Government employment schemes in the 1970s and 80s gave young artists opportunities to work on community cultural projects such as mural painting. In the following decade, councils began developing their own public art policies. Wellington City Council’s Art Bonus Scheme allowed property developers to add height to their buildings in return for commissioning and displaying public art, though later changes in legislation removed council protection from many of these works. In 2016, Northern Lights by Philip Trusttum, installed at 44 The Terrace in Wellington, was dismantled on the grounds of earthquake risk. (It is not included in the database as yet.)

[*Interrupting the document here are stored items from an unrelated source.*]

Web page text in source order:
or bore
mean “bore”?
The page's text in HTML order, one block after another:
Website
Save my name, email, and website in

While it is hoped the sheer fact of being listed will go some way to saving works during future redevelopment, Pahanz is working to reinstall significant works that have been neglected or removed, and place plaques near important works.

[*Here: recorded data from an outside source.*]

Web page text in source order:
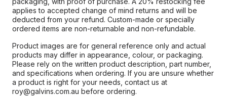
applies to accepted change of mind returns and will be
deducted from your refund. Custom-made or specially
ordered items are non-returnable and non-refundable.
Product images are for general reference only and actual
products may differ in appearance, colour, or packaging.
Please rely on the written product description, part number,
and specifications when ordering. If you are unsure whether
a product is right for your needs, contact us at
roy@galvins.com.au before ordering.
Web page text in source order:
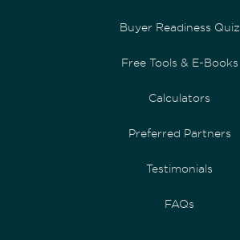
Buyer Readiness Quiz
Free Tools & E-Books
Calculators
Preferred Partners
Testimonials
FAQs
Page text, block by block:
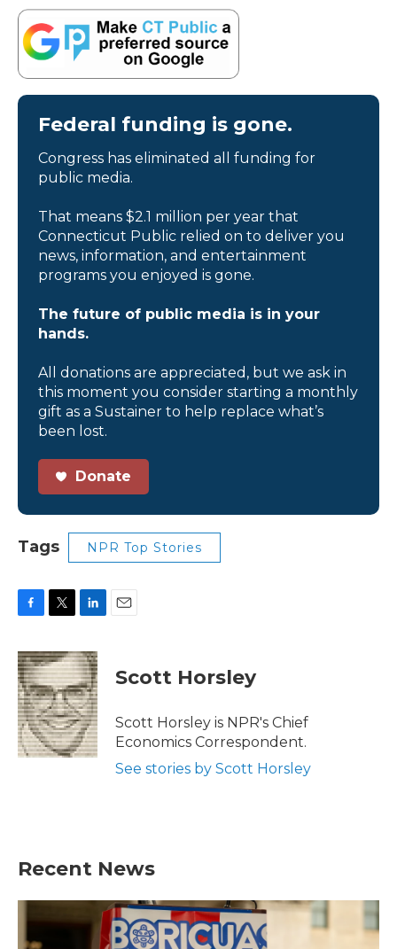
Federal funding is gone.
Congress has eliminated all funding for
public media.
That means $2.1 million per year that
Connecticut Public relied on to deliver you
news, information, and entertainment
programs you enjoyed is gone.
The future of public media is in your
hands.
All donations are appreciated, but we ask in
this moment you consider starting a monthly
gift as a Sustainer to help replace what’s
been lost.
Donate
Tags NPR Top Stories
c
e
b
o
o
k
i
t
t
e
r
n
k
e
d
I
n
Scott Horsley
Scott Horsley is NPR's Chief
Economics Correspondent.
See stories by Scott Horsley
Recent News

In July, the six-panel tapestry Forest in the Sun, designed by Guy Ngan and made by textile artist Joan Calvert in collaboration with weavers Jean Ngan and Dorothea Turner, was reinstalled in the Beehive, where it hung from 1977-2003 before being moved to Te Papa Tongarewa.

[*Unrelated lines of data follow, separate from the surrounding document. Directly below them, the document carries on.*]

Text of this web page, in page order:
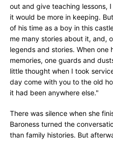
out and give teaching lessons,
it would be more in keeping.
of his time as a boy in this
me many stories about it, and,
legends and stories. When
memories, one guards and
little thought when I took
day come with you to the old
it had been anywhere else."
There was silence when she
Baroness turned the
than family histories. But
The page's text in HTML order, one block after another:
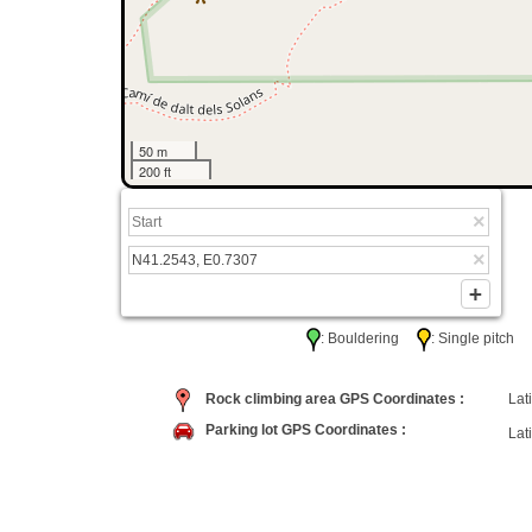
50 m
200 ft
: Bouldering : Single pitch
Rock climbing area GPS Coordinates :
Parking lot GPS Coordinates :

Pahanz is working to preserve a Bill McCardle mural made for the Avalon Studios television centre in the 1970s. “It had been taken down and was very nearly sent to landfill, but has been saved,” says Holloway-Smith. “It’s a very important part of our social history.” It is also categorising works based on the standing of the artist, taking into account “the impacts of systems of privilege and disadvantage on the development of an artistic career”, the work’s artistic merit, its aesthetic, historical, social, cultural and spiritual significance, its scale and, to a lesser degree, its site specificity. It will work with Heritage NZ and councils to gain heritage listings for works in the highest two categories, those considered of national significance that have stood the “test of time to allow an enduring association with the artwork to be formed, and for heritage values to become apparent”.
Global efforts
Government agencies around the globe are taking similar steps. The Norwegian government has a professional body called Koro to curate and manage its collection of about 8000 artworks in public spaces. In 2016, Historic England added 41 post-war public sculptures made between World War II and the mid-1980s to the National Heritage List in a bid to curb the growing number of sculptures, architectural friezes and murals being lost, destroyed, stolen or sold. But the sheer scope of the Pahanz enterprise, recording all works that fit its definition of public art, makes it unusual. As Holloway-Smith said, “We opened a box and out popped a mountain.”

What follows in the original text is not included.